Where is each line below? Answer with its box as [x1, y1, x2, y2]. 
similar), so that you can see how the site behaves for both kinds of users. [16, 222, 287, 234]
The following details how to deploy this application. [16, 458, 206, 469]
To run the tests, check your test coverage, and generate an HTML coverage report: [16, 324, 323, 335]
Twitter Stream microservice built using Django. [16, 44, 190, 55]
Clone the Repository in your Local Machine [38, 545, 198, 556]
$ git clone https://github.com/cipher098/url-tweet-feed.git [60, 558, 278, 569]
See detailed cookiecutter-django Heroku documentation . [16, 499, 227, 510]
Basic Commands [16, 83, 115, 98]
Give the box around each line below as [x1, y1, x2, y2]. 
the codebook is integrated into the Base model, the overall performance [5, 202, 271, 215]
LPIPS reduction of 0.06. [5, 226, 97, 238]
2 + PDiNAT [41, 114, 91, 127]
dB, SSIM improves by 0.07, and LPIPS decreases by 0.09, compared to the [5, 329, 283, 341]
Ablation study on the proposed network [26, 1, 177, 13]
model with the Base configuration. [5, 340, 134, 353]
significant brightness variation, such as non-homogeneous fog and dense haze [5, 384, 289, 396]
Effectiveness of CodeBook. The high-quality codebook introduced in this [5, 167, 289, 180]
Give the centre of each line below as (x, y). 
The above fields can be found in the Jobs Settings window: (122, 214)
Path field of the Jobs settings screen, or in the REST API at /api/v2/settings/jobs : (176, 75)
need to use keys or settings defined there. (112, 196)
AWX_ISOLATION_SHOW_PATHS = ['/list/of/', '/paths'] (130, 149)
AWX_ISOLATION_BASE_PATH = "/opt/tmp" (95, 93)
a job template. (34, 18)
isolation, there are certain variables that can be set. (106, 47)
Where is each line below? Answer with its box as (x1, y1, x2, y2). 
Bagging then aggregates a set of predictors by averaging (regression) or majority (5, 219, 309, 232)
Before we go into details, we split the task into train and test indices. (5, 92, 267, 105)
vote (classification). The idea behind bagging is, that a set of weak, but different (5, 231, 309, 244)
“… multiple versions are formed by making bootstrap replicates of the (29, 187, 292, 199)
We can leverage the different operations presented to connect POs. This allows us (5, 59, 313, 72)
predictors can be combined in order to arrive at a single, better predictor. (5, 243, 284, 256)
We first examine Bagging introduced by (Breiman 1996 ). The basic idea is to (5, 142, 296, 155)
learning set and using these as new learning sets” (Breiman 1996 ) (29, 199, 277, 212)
···
*Problem statement*. Nothing but the lines from the one with "need to use" through the last line of the data should appear; print them exactly.

*Output of the task*.
need to use keys or settings defined there. (112, 196)
AWX_ISOLATION_SHOW_PATHS = ['/list/of/', '/paths'] (130, 149)
AWX_ISOLATION_BASE_PATH = "/opt/tmp" (95, 93)
a job template. (34, 18)
isolation, there are certain variables that can be set. (106, 47)
Where is each line below? Answer with its box as (x1, y1, x2, y2). 
Bagging then aggregates a set of predictors by averaging (regression) or majority (5, 219, 309, 232)
Before we go into details, we split the task into train and test indices. (5, 92, 267, 105)
vote (classification). The idea behind bagging is, that a set of weak, but different (5, 231, 309, 244)
“… multiple versions are formed by making bootstrap replicates of the (29, 187, 292, 199)
We can leverage the different operations presented to connect POs. This allows us (5, 59, 313, 72)
predictors can be combined in order to arrive at a single, better predictor. (5, 243, 284, 256)
We first examine Bagging introduced by (Breiman 1996 ). The basic idea is to (5, 142, 296, 155)
learning set and using these as new learning sets” (Breiman 1996 ) (29, 199, 277, 212)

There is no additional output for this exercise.